Required action — Without the images, set down each entry exactly.

Provided records —
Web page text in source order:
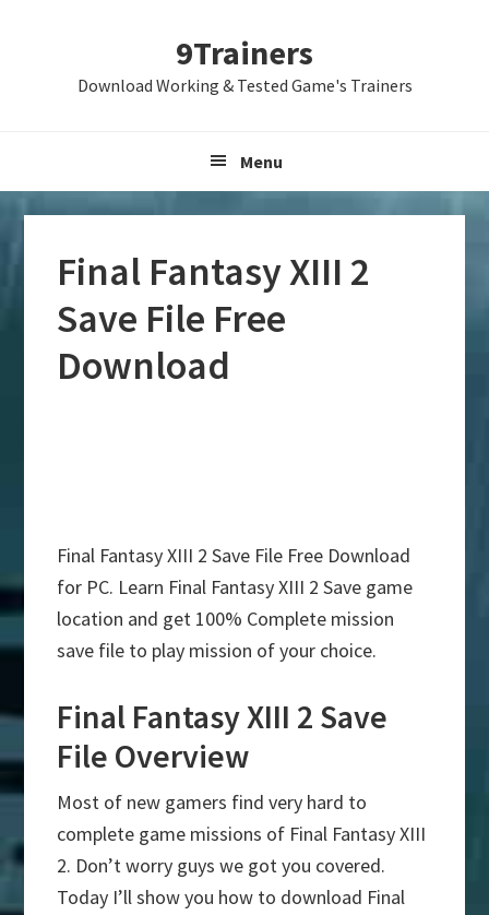
9Trainers
Download Working & Tested Game's Trainers
Menu
Final Fantasy XIII 2
Save File Free
Download
Final Fantasy XIII 2 Save File Free Download
for PC. Learn Final Fantasy XIII 2 Save game
location and get 100% Complete mission
save file to play mission of your choice.
Final Fantasy XIII 2 Save
File Overview
Most of new gamers find very hard to
complete game missions of Final Fantasy XIII
2. Don’t worry guys we got you covered.
Today I’ll show you how to download Final
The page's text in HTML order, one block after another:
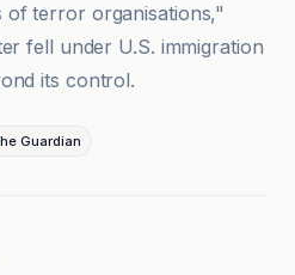
of terror organisations,"
fell under U.S. immigration
its control.
Guardian
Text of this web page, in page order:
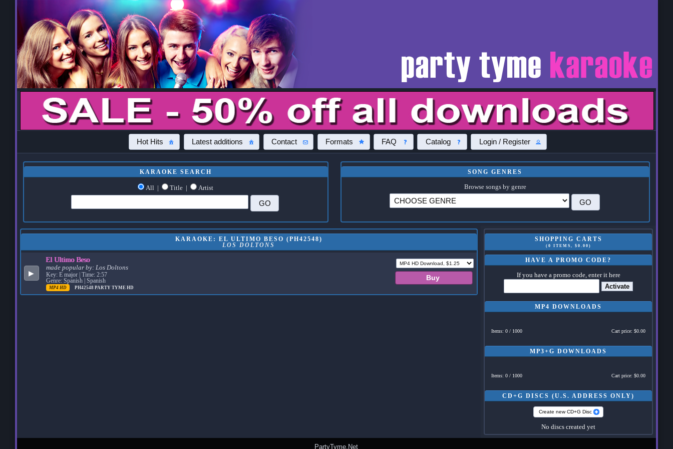
Hot Hits Latest additions Contact Formats FAQ Catalog Login / Register
KARAOKE SEARCH
All | Title | Artist
SONG GENRES
Browse songs by genre
SHOPPING CARTS
(0 ITEMS, $0.00)
HAVE A PROMO CODE?
If you have a promo code, enter it here
Activate
MP4 DOWNLOADS
Items: 0 / 1000 Cart price: $0.00
MP3+G DOWNLOADS
Items: 0 / 1000 Cart price: $0.00
CD+G DISCS (U.S. ADDRESS ONLY)
Create new CD+G Disc
No discs created yet
KARAOKE: EL ULTIMO BESO (PH42548)
LOS DOLTONS
▶
El Ultimo Beso
made popular by: Los Doltons
Key: E major | Time: 2:57
Genre: Spanish | Spanish
MP4 HD PH42548 PARTY TYME HD
PartyTyme.Net
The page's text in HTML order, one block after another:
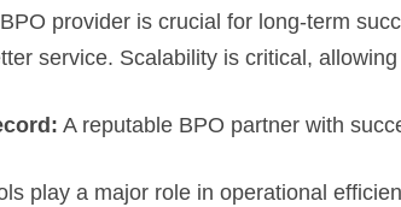
provider is crucial for long-term
service. Scalability is critical,
A reputable BPO partner with
play a major role in operational
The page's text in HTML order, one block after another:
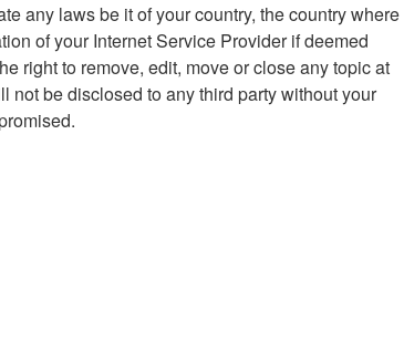
any laws be it of your country, the country where
of your Internet Service Provider if deemed
right to remove, edit, move or close any topic at
not be disclosed to any third party without your
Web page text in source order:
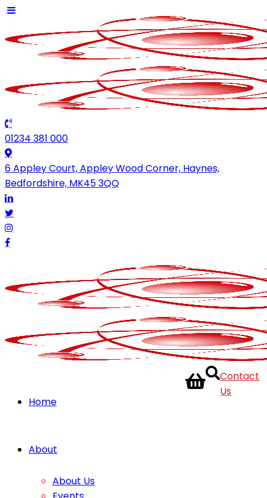
01234 381 000
6 Appley Court, Appley Wood Corner, Haynes,
Bedfordshire, MK45 3QQ
Home
About
About Us
Contact
Us
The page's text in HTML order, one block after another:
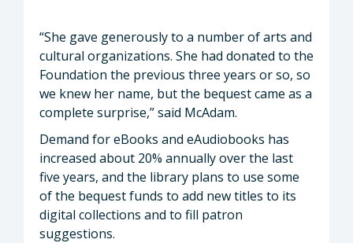
“She gave generously to a number of arts and
cultural organizations. She had donated to the
Foundation the previous three years or so, so
we knew her name, but the bequest came as a
complete surprise,” said McAdam.
Demand for eBooks and eAudiobooks has
increased about 20% annually over the last
five years, and the library plans to use some
of the bequest funds to add new titles to its
digital collections and to fill patron
suggestions.
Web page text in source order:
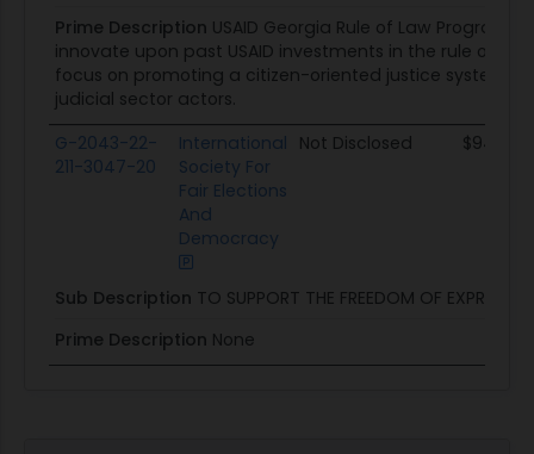
Prime Description USAID Georgia Rule of Law Program
innovate upon past USAID investments in the rule of law
focus on promoting a citizen-oriented justice system,
judicial sector actors.
G-2043-22-
211-3047-20
International
Society For
Fair Elections
And
Democracy
Not Disclosed $94.1K
Sub Description TO SUPPORT THE FREEDOM OF
Prime Description None
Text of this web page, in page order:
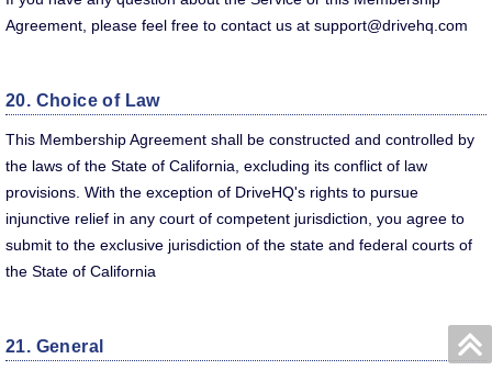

The answer —
Web page text in source order:
9Trainers
Download Working & Tested Game's Trainers
Menu
Final Fantasy XIII 2
Save File Free
Download
Final Fantasy XIII 2 Save File Free Download
for PC. Learn Final Fantasy XIII 2 Save game
location and get 100% Complete mission
save file to play mission of your choice.
Final Fantasy XIII 2 Save
File Overview
Most of new gamers find very hard to
complete game missions of Final Fantasy XIII
2. Don’t worry guys we got you covered.
Today I’ll show you how to download Final
The page's text in HTML order, one block after another:
of terror organisations,"
fell under U.S. immigration
its control.
Guardian
Text of this web page, in page order:
Hot Hits Latest additions Contact Formats FAQ Catalog Login / Register
KARAOKE SEARCH
All | Title | Artist
SONG GENRES
Browse songs by genre
SHOPPING CARTS
(0 ITEMS, $0.00)
HAVE A PROMO CODE?
If you have a promo code, enter it here
Activate
MP4 DOWNLOADS
Items: 0 / 1000 Cart price: $0.00
MP3+G DOWNLOADS
Items: 0 / 1000 Cart price: $0.00
CD+G DISCS (U.S. ADDRESS ONLY)
Create new CD+G Disc
No discs created yet
KARAOKE: EL ULTIMO BESO (PH42548)
LOS DOLTONS
▶
El Ultimo Beso
made popular by: Los Doltons
Key: E major | Time: 2:57
Genre: Spanish | Spanish
MP4 HD PH42548 PARTY TYME HD
PartyTyme.Net
The page's text in HTML order, one block after another:
provider is crucial for long-term
service. Scalability is critical,
A reputable BPO partner with
play a major role in operational
The page's text in HTML order, one block after another:
any laws be it of your country, the country where
of your Internet Service Provider if deemed
right to remove, edit, move or close any topic at
not be disclosed to any third party without your
Web page text in source order:
01234 381 000
6 Appley Court, Appley Wood Corner, Haynes,
Bedfordshire, MK45 3QQ
Home
About
About Us
Contact
Us
The page's text in HTML order, one block after another:
“She gave generously to a number of arts and
cultural organizations. She had donated to the
Foundation the previous three years or so, so
we knew her name, but the bequest came as a
complete surprise,” said McAdam.
Demand for eBooks and eAudiobooks has
increased about 20% annually over the last
five years, and the library plans to use some
of the bequest funds to add new titles to its
digital collections and to fill patron
suggestions.
Web page text in source order:
Prime Description USAID Georgia Rule of Law Program
innovate upon past USAID investments in the rule of law
focus on promoting a citizen-oriented justice system,
judicial sector actors.
G-2043-22-
211-3047-20
International
Society For
Fair Elections
And
Democracy
Not Disclosed $94.1K
Sub Description TO SUPPORT THE FREEDOM OF
Prime Description None
Text of this web page, in page order:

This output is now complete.